Work instructions.
Filter these entries down to the lines that hold the word "rich", and show each of them.

*** Opening of Data for processing ***

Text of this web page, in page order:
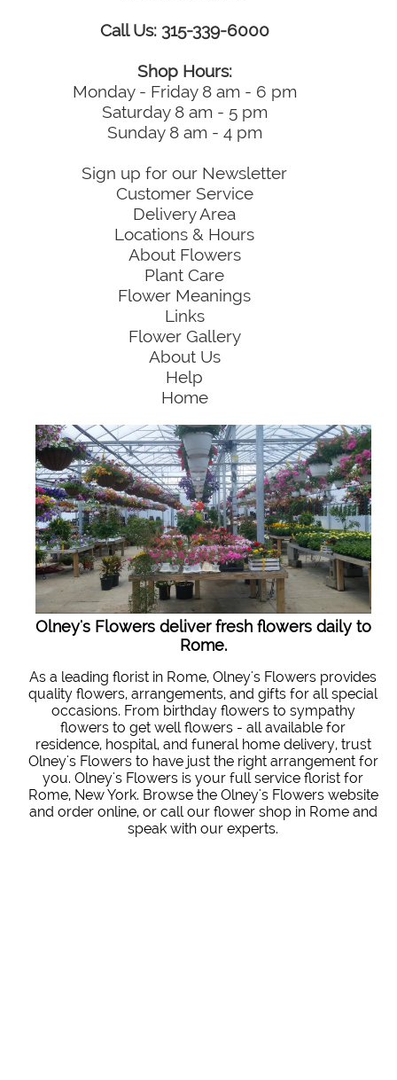
Call Us: 315-339-6000
Shop Hours:
Monday - Friday 8 am - 6 pm
Saturday 8 am - 5 pm
Sunday 8 am - 4 pm
Sign up for our Newsletter
Customer Service
Delivery Area
Locations & Hours
About Flowers
Plant Care
Flower Meanings
Links
Flower Gallery
About Us
Help
Home
Olney's Flowers deliver fresh flowers daily to
Rome.
As a leading florist in Rome, Olney's Flowers provides
quality flowers, arrangements, and gifts for all special
occasions. From birthday flowers to sympathy
flowers to get well flowers - all available for
residence, hospital, and funeral home delivery, trust
Olney's Flowers to have just the right arrangement for
you. Olney's Flowers is your full service florist for
Rome, New York. Browse the Olney's Flowers website
and order online, or call our flower shop in Rome and
speak with our experts.
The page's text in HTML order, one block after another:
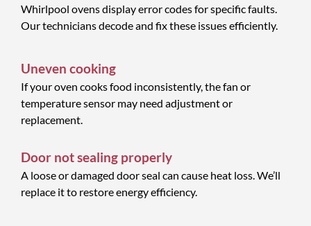
Whirlpool ovens display error codes for specific faults.
Our technicians decode and fix these issues efficiently.
Uneven cooking
If your oven cooks food inconsistently, the fan or
temperature sensor may need adjustment or
replacement.
Door not sealing properly
A loose or damaged door seal can cause heat loss. We’ll
replace it to restore energy efficiency.
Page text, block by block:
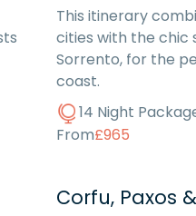
This itinerary
cities with the chic
Sorrento, for the
coast.
14 Night
From£965
Corfu, Paxos
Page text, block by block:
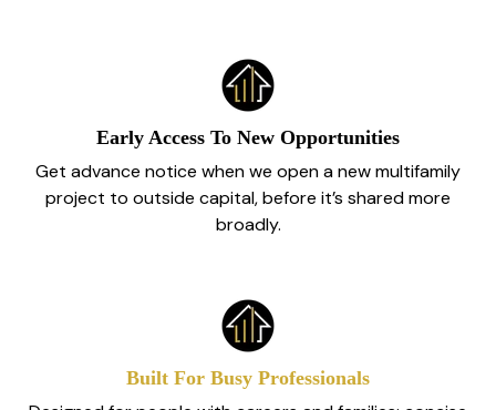
Early Access To New Opportunities
Get advance notice when we open a new multifamily
project to outside capital, before it’s shared more
broadly.
Built For Busy Professionals
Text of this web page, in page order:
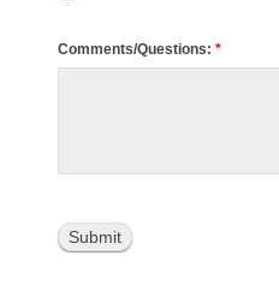
Comments/Questions: *
Submit
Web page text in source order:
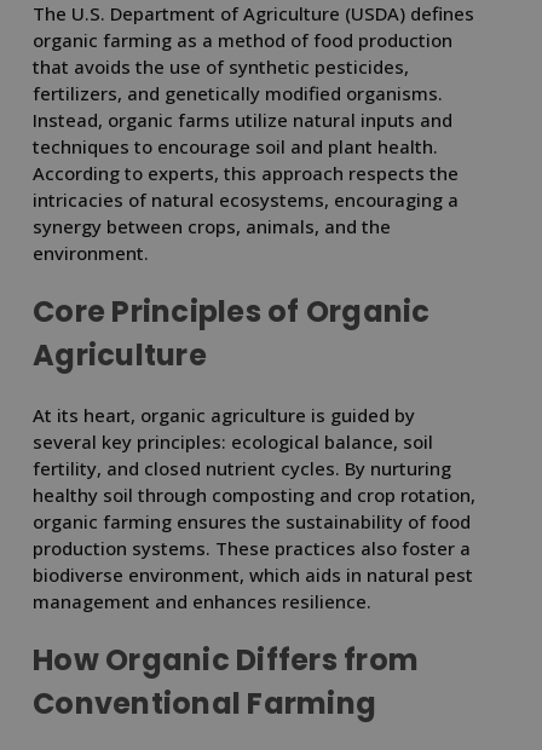
The U.S. Department of Agriculture (USDA) defines
organic farming as a method of food production
that avoids the use of synthetic pesticides,
fertilizers, and genetically modified organisms.
Instead, organic farms utilize natural inputs and
techniques to encourage soil and plant health.
According to experts, this approach respects the
intricacies of natural ecosystems, encouraging a
synergy between crops, animals, and the
environment.
Core Principles of Organic
Agriculture
At its heart, organic agriculture is guided by
several key principles: ecological balance, soil
fertility, and closed nutrient cycles. By nurturing
healthy soil through composting and crop rotation,
organic farming ensures the sustainability of food
production systems. These practices also foster a
biodiverse environment, which aids in natural pest
management and enhances resilience.
How Organic Differs from
Conventional Farming
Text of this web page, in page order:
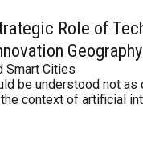
Role of
Geography
Smart Cities
be understood not as
context of artificial
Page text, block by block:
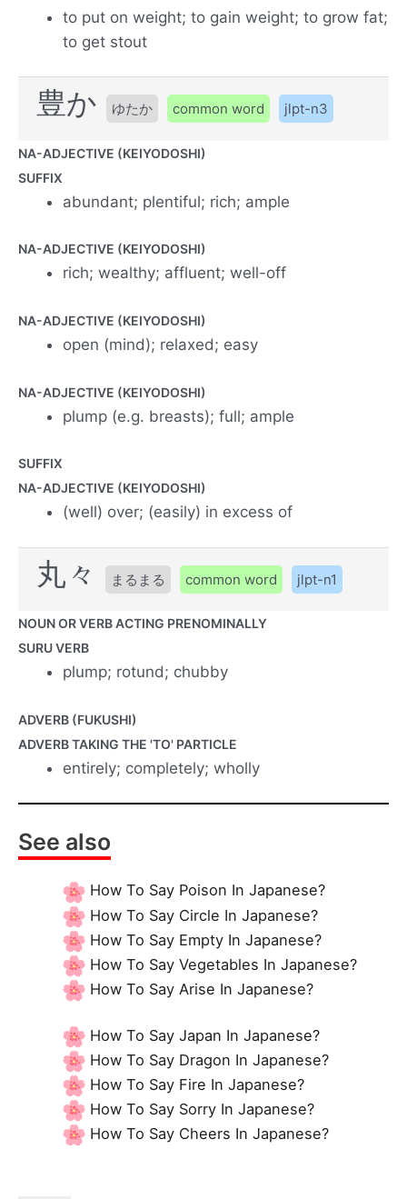
to put on weight; to gain weight; to grow fat;
to get stout
豊か ゆたか common word jlpt-n3
NA-ADJECTIVE (KEIYODOSHI)
SUFFIX
abundant; plentiful; rich; ample
NA-ADJECTIVE (KEIYODOSHI)
rich; wealthy; affluent; well-off
NA-ADJECTIVE (KEIYODOSHI)
open (mind); relaxed; easy
NA-ADJECTIVE (KEIYODOSHI)
plump (e.g. breasts); full; ample
SUFFIX
NA-ADJECTIVE (KEIYODOSHI)
(well) over; (easily) in excess of
丸々 まるまる common word jlpt-n1
NOUN OR VERB ACTING PRENOMINALLY
SURU VERB
plump; rotund; chubby
ADVERB (FUKUSHI)
ADVERB TAKING THE 'TO' PARTICLE
entirely; completely; wholly
See also
How To Say Poison In Japanese?
How To Say Circle In Japanese?
How To Say Empty In Japanese?
How To Say Vegetables In Japanese?
How To Say Arise In Japanese?
How To Say Japan In Japanese?
How To Say Dragon In Japanese?
How To Say Fire In Japanese?
How To Say Sorry In Japanese?
How To Say Cheers In Japanese?
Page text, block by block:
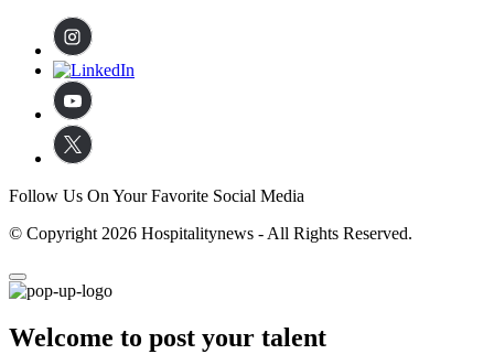
Follow Us On Your Favorite Social Media
© Copyright 2026 Hospitalitynews - All Rights Reserved.
Welcome to post your talent
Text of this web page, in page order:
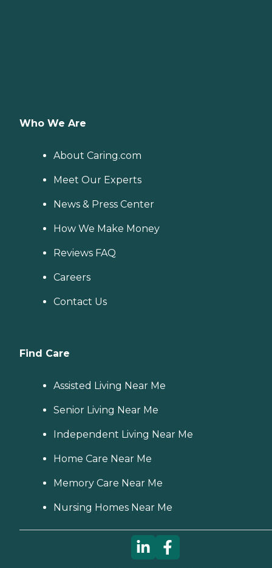
Who We Are
About Caring.com
Meet Our Experts
News & Press Center
How We Make Money
Reviews FAQ
Careers
Contact Us
Find Care
Assisted Living Near Me
Senior Living Near Me
Independent Living Near Me
Home Care Near Me
Memory Care Near Me
Nursing Homes Near Me
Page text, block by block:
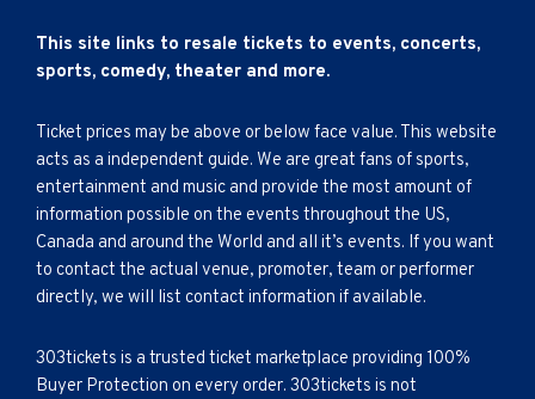
This site links to resale tickets to events, concerts,
sports, comedy, theater and more.
Ticket prices may be above or below face value. This website
acts as a independent guide. We are great fans of sports,
entertainment and music and provide the most amount of
information possible on the events throughout the US,
Canada and around the World and all it’s events. If you want
to contact the actual venue, promoter, team or performer
directly, we will list contact information if available.
303tickets is a trusted ticket marketplace providing 100%
Buyer Protection on every order. 303tickets is not
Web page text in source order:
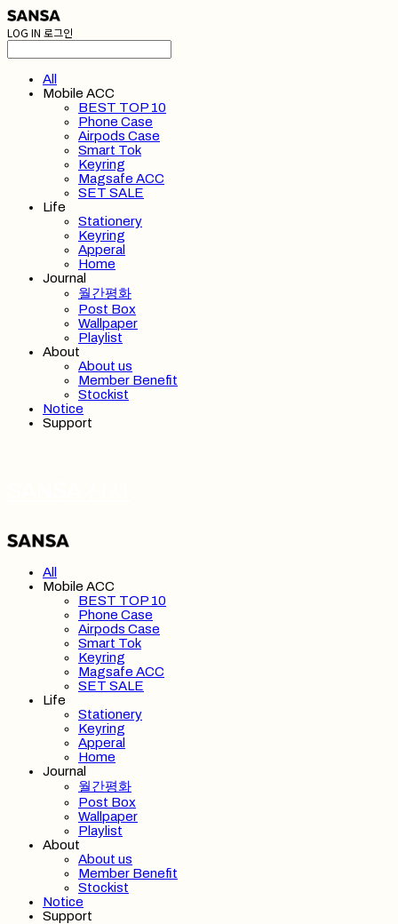
LOG IN 로그인
All
Mobile ACC
BEST TOP 10
Phone Case
Airpods Case
Smart Tok
Keyring
Magsafe ACC
SET SALE
Life
Stationery
Keyring
Apperal
Home
Journal
월간평화
Post Box
Wallpaper
Playlist
About
About us
Member Benefit
Stockist
Notice
Support
All
Mobile ACC
BEST TOP 10
Phone Case
Airpods Case
Smart Tok
Keyring
Magsafe ACC
SET SALE
Life
Stationery
Keyring
Apperal
Home
Journal
월간평화
Post Box
Wallpaper
Playlist
About
About us
Member Benefit
Stockist
Notice
Support

*** Close of Data for processing ***

Response to this exercise.
abundant; plentiful; rich; ample
rich; wealthy; affluent; well-off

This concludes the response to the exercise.